親衛們也跟著轟然大笑,笑聲中滿滿的全是嘲諷!
“你。。。。你這惡賊不得好死!”張賓氣的臉面煞白,怒目圓睜,給人一種隨時會撲上來拼命的感覺,荀灌娘連忙向前一步,護住功夫稍弱的庾文君、劉月茹與草香幡梭姬。
“錚!”張賓怒撥佩劍,卻猛的倒縱,準準跨上城頭,身形直直向下墜落!
“哎呀!不好!可別讓他跑了!”庾文君忍不住驚呼一聲。
“他跑不了!”雲峰從親衛手裡接來伏虎弓,一步躍上城跺,探頭下看,正見張賓以背部落地,在地面打了幾個滾之後,爬起來就向遠處循逃。
雲峰從親衛遞來的箭壺中探手取出三支箭矢,照著張賓的背影,引弓便射!
“繃!”的一聲輕響,三枚烏光電射而出,張賓頓覺後背傳來一陣僵麻感,更令他驚駭欲絕的是,耳中莫名響起了鬼哭狼嚎的聲音,這令他的識海一陣嗡鳴,身形竟不自覺的慢了一線!
張賓當即想也不想的就地一僕!
“嗖!”一道烏光貼著額角飛過,張賓不由驚出了一身冷汗,但同時也鬆了口氣,正待爬起再跑,屁股突然一股劇痛傳來,緊接著,腰上也中了一箭!

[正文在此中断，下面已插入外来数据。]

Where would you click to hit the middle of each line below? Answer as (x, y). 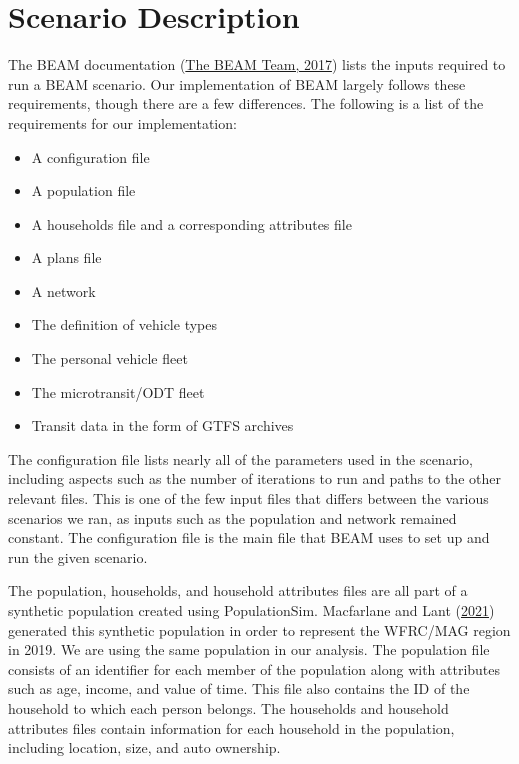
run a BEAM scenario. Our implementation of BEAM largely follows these (237, 83)
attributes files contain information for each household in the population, (231, 727)
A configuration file (90, 156)
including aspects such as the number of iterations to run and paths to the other (254, 478)
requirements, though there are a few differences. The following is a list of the (246, 103)
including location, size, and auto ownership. (144, 747)
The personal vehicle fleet (109, 358)
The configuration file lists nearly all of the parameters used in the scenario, (240, 458)
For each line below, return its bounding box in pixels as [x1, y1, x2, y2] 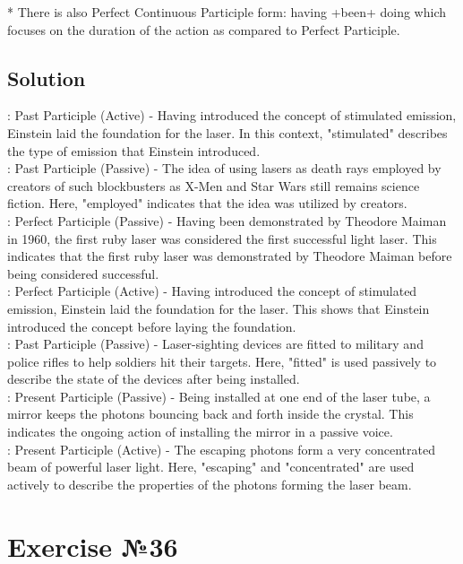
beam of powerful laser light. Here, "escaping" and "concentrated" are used [7, 457, 415, 476]
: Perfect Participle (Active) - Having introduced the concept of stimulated [7, 282, 417, 300]
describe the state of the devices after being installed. [7, 369, 300, 388]
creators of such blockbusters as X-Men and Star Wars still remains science [7, 176, 420, 195]
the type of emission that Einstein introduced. [7, 141, 261, 160]
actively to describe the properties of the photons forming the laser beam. [7, 474, 412, 493]
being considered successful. [7, 264, 159, 282]
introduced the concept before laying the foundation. [7, 317, 296, 335]
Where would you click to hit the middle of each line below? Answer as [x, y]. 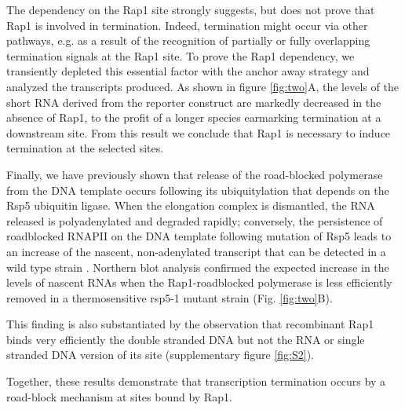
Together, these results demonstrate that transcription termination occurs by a [196, 381]
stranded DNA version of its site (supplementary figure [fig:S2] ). [160, 355]
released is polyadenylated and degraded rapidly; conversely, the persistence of [195, 220]
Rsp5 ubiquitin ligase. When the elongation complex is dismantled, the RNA [191, 205]
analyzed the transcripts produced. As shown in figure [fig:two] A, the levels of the [202, 86]
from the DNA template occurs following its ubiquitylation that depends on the [198, 190]
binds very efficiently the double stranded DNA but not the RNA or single [186, 339]
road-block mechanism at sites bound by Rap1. [119, 396]
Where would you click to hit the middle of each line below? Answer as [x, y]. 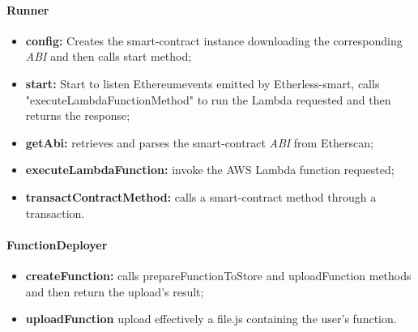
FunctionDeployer [57, 244]
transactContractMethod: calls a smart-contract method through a [201, 196]
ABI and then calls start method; [109, 56]
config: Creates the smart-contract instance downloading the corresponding [214, 40]
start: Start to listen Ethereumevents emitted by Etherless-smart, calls [203, 83]
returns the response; [78, 115]
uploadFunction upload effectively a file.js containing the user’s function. [211, 319]
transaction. [55, 213]
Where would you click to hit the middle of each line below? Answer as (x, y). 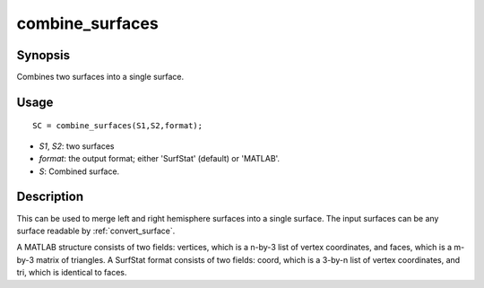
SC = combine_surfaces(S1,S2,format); (118, 126)
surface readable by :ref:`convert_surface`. (96, 231)
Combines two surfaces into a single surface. (100, 77)
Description (50, 197)
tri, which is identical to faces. (72, 273)
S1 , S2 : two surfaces (77, 146)
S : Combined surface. (79, 171)
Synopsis (43, 55)
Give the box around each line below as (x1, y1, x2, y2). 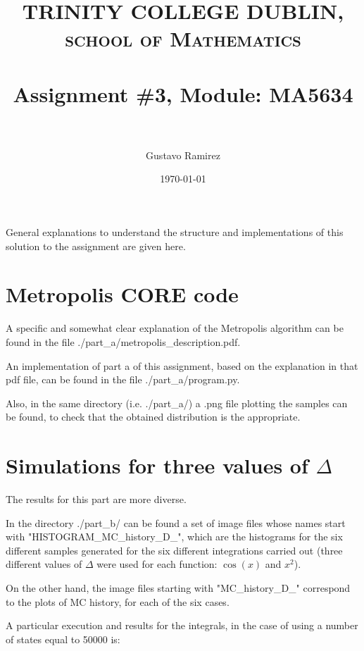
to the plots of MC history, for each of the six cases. (6, 594, 230, 609)
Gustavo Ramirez (146, 147, 220, 162)
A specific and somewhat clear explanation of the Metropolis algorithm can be (6, 321, 344, 335)
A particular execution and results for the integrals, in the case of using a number (6, 618, 358, 633)
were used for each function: (96, 557, 218, 571)
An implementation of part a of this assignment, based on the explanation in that (6, 358, 358, 373)
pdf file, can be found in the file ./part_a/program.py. (6, 372, 240, 387)
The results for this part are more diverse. (6, 492, 187, 507)
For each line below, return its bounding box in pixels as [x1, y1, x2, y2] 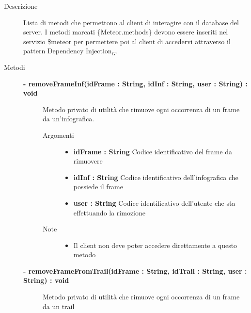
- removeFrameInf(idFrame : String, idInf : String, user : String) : [23, 78, 248, 88]
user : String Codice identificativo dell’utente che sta [73, 198, 235, 208]
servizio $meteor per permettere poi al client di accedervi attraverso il [23, 36, 231, 46]
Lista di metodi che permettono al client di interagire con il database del [23, 17, 239, 27]
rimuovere [73, 156, 103, 166]
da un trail [43, 301, 75, 311]
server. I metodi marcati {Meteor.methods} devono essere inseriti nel [23, 27, 228, 37]
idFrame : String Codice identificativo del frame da [73, 146, 232, 156]
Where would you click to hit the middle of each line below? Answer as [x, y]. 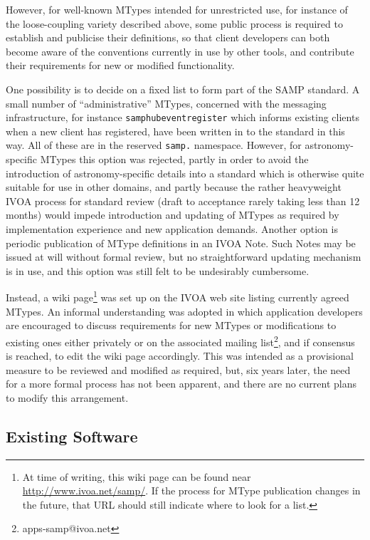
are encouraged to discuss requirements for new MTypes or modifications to [171, 325]
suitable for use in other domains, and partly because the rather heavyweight [174, 187]
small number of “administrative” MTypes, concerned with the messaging [166, 103]
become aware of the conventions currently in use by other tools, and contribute [180, 51]
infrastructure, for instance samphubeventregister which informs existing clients [183, 117]
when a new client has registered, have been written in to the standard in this [175, 131]
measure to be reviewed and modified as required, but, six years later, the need [178, 369]
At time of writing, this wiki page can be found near [137, 476]
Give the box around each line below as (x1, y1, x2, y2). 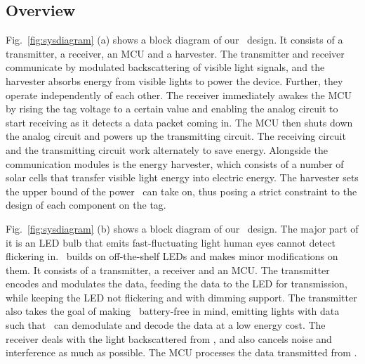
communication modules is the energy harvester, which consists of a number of (6, 156, 344, 171)
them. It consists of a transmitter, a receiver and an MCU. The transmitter (6, 262, 330, 277)
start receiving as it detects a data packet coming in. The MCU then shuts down (6, 115, 353, 129)
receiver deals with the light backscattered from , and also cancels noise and (6, 331, 332, 346)
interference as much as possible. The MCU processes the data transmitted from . (6, 345, 357, 360)
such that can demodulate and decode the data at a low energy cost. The (6, 318, 326, 332)
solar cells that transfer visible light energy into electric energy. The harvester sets (6, 170, 359, 185)
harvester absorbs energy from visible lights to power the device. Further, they (6, 73, 343, 88)
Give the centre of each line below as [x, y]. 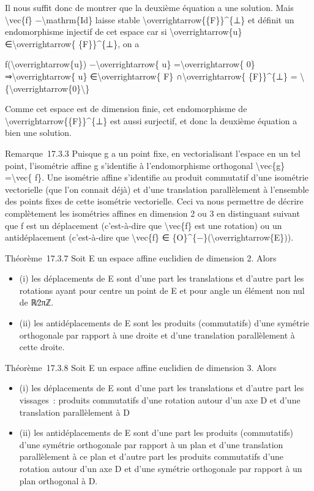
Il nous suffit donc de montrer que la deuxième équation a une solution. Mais [149, 7]
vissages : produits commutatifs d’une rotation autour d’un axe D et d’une [160, 400]
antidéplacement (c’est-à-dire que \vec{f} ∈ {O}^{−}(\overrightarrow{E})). [149, 237]
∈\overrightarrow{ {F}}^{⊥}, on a [72, 43]
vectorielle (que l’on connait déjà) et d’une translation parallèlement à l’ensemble [157, 189]
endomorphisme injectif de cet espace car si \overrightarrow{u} [124, 32]
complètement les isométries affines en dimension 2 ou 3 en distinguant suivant [152, 213]
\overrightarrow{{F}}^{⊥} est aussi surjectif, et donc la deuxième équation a [151, 120]
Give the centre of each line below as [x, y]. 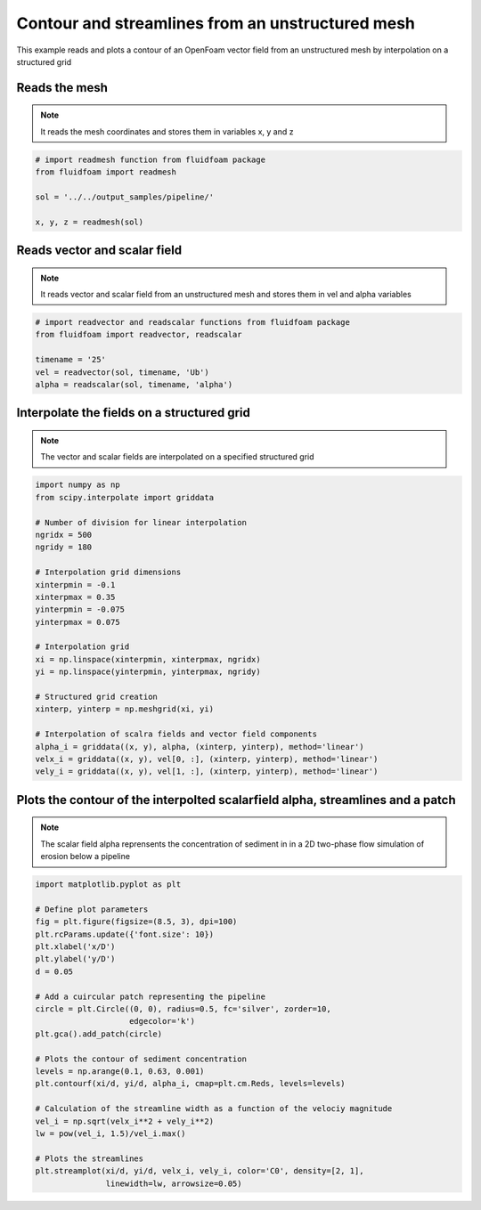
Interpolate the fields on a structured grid [134, 413]
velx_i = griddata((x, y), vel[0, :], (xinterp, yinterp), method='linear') [207, 759]
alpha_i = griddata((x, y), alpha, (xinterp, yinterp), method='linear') [200, 747]
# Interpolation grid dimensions [108, 573]
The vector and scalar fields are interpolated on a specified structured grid [178, 457]
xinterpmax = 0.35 [75, 597]
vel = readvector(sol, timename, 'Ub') [122, 372]
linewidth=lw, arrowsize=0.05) [174, 1183]
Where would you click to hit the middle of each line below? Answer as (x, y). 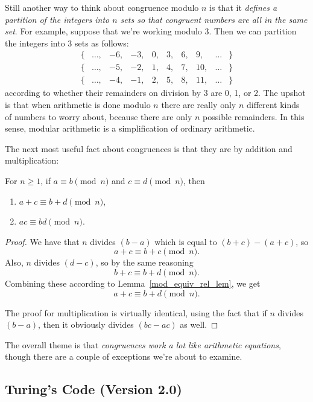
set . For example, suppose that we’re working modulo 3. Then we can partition (151, 31)
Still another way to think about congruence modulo (102, 7)
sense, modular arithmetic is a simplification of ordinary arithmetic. (130, 128)
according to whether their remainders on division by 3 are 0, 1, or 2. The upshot (155, 93)
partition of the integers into (57, 19)
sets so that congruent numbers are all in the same (214, 19)
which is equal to (186, 241)
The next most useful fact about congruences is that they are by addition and (149, 148)
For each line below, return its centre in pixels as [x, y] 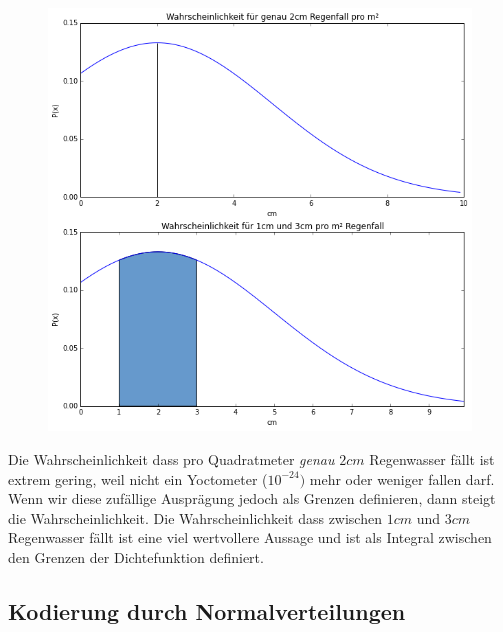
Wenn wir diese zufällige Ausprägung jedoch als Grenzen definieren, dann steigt [252, 498]
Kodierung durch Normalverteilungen [207, 610]
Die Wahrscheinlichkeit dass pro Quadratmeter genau [171, 458]
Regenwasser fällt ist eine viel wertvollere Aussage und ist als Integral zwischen [250, 537]
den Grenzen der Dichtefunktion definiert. [136, 556]
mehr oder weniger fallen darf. [402, 478]
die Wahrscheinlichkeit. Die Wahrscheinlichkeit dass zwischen [195, 517]
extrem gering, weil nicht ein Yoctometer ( [138, 478]
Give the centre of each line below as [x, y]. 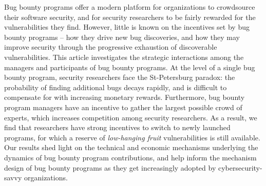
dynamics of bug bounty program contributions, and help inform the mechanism [130, 157]
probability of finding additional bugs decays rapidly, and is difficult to [116, 87]
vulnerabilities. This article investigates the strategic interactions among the [124, 57]
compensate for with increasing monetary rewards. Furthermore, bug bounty [125, 97]
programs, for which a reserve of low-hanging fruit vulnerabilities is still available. [132, 137]
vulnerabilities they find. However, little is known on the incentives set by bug [127, 27]
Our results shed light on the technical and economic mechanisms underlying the [131, 147]
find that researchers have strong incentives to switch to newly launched [117, 127]
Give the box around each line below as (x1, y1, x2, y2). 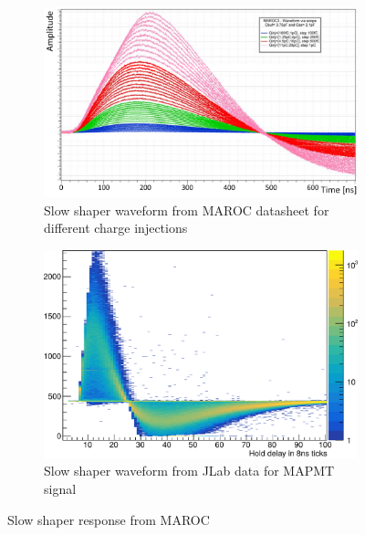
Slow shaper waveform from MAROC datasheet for (44, 200, 329, 219)
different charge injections (44, 218, 188, 237)
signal (44, 479, 77, 498)
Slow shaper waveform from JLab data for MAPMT (44, 461, 335, 480)
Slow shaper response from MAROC (7, 509, 210, 529)
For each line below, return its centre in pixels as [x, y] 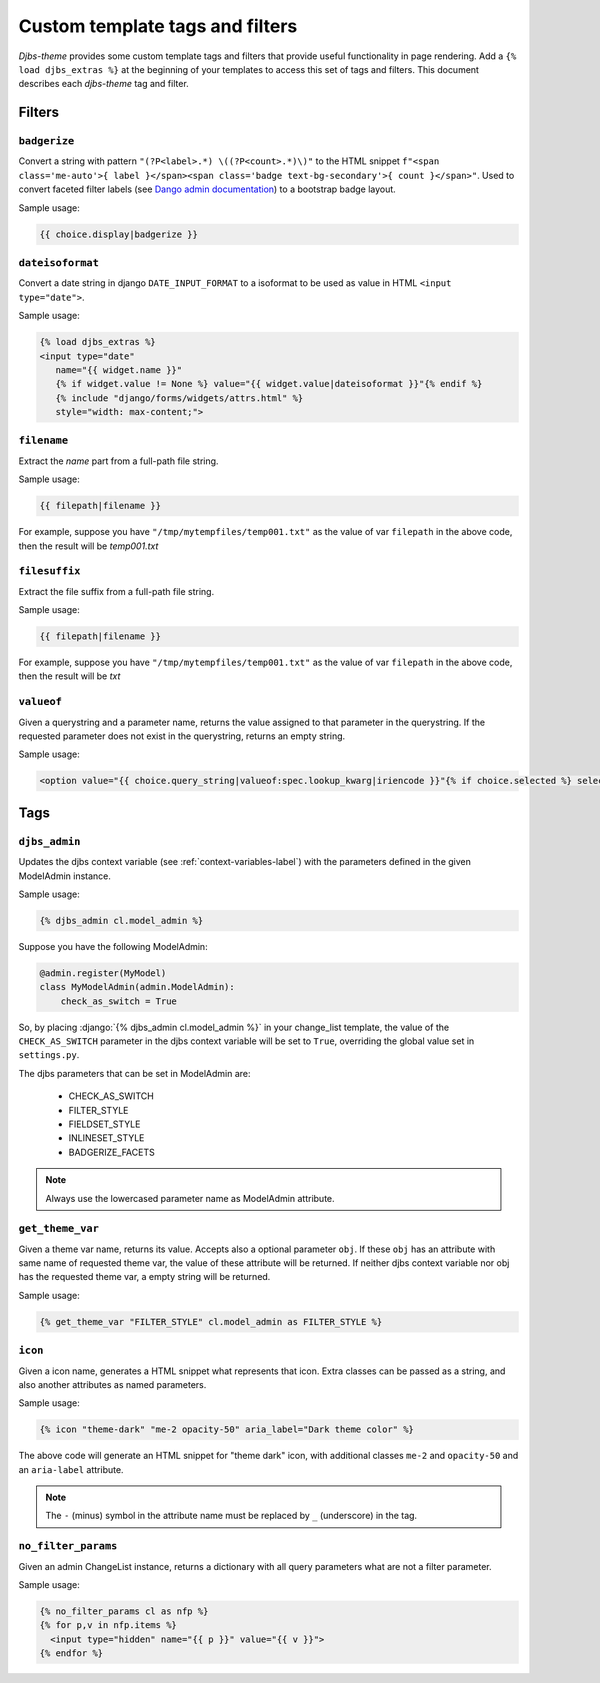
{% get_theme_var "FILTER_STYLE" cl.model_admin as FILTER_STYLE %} [211, 1321]
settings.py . [49, 1055]
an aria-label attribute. [71, 1469]
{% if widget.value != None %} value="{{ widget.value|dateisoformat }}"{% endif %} [269, 384]
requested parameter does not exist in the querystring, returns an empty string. [182, 736]
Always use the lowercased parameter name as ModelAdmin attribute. [190, 1198]
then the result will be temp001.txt [88, 546]
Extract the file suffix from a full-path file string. [116, 591]
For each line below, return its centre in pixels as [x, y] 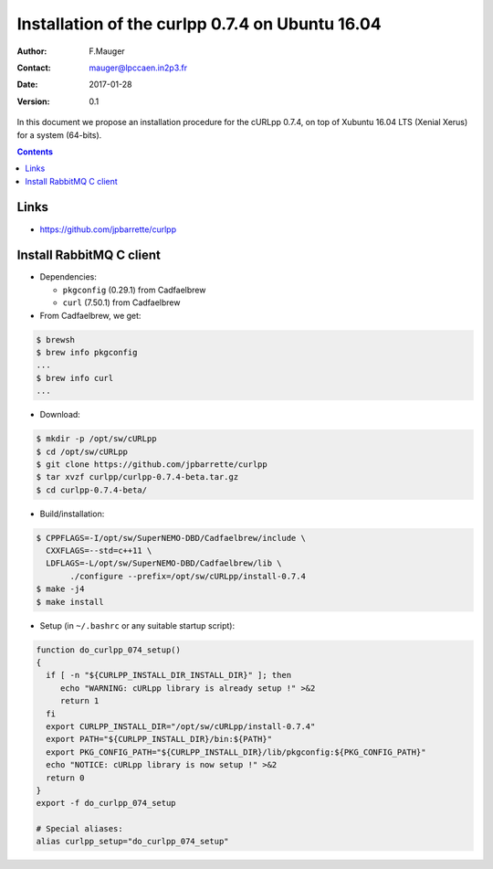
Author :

致命的一箭還在於腰部中的箭,這一箭把張賓的脊骨擊成粉碎,縱使暫時不死,也是爬不起來了。
親衛們連忙飛奔下城,荀灌娘卻投來了欽佩的目光,老實說,她對雲峰這一發三矢還是挺羨慕的,尤其是雲峰自突破到打破虛空之後,箭術又有提升,如今的一發三矢,不再如先前那般,只能射出力道、速度相同的三箭,而是多出了先後之別。
然而,荀灌娘與張靈芸、包括蘇綺貞無論如何都琢磨不出其中的門道,雲峰並不是沒有細細講解過,可就是學不會,只得徒嘆奈何,好在雲峰也射不出連珠箭,這讓她們的心裡舒坦了些。
雲峰也頗為滿意這三箭,正自戀般的看著自已的右手呢,庾文君卻忍不住道:“張賓肯定是劉琨的奸細,還誇得他自投羅網,否則都記不起來有這個人呢!對了,將軍您應該一早就知道張賓身份了吧,要不然幹嘛非要取他性命?您說的那什麼河北大族根本站不住腳,張賓只需要盡散土地,您就沒有殺他的理由!”
“這個。。。。”事實上,雲峰執意要殺張賓的原因只有一人,那就是張賓是中國歷史上的第一個漢奸,張賓與為劉曜、石勒效命的其他大族還有區別,其他人多少都帶有點挾迫的性質,只有張賓是自願投奔,類似於明朝未年的范文程。
當然了,這話在當時的歷史條件下是說不出口的,雲峰呵呵笑著搪塞道:“孤只是稍微有些起疑,至於張賓哪裡露出的馬腳你不要問,這完全是達到打破虛空之後的心靈感應!”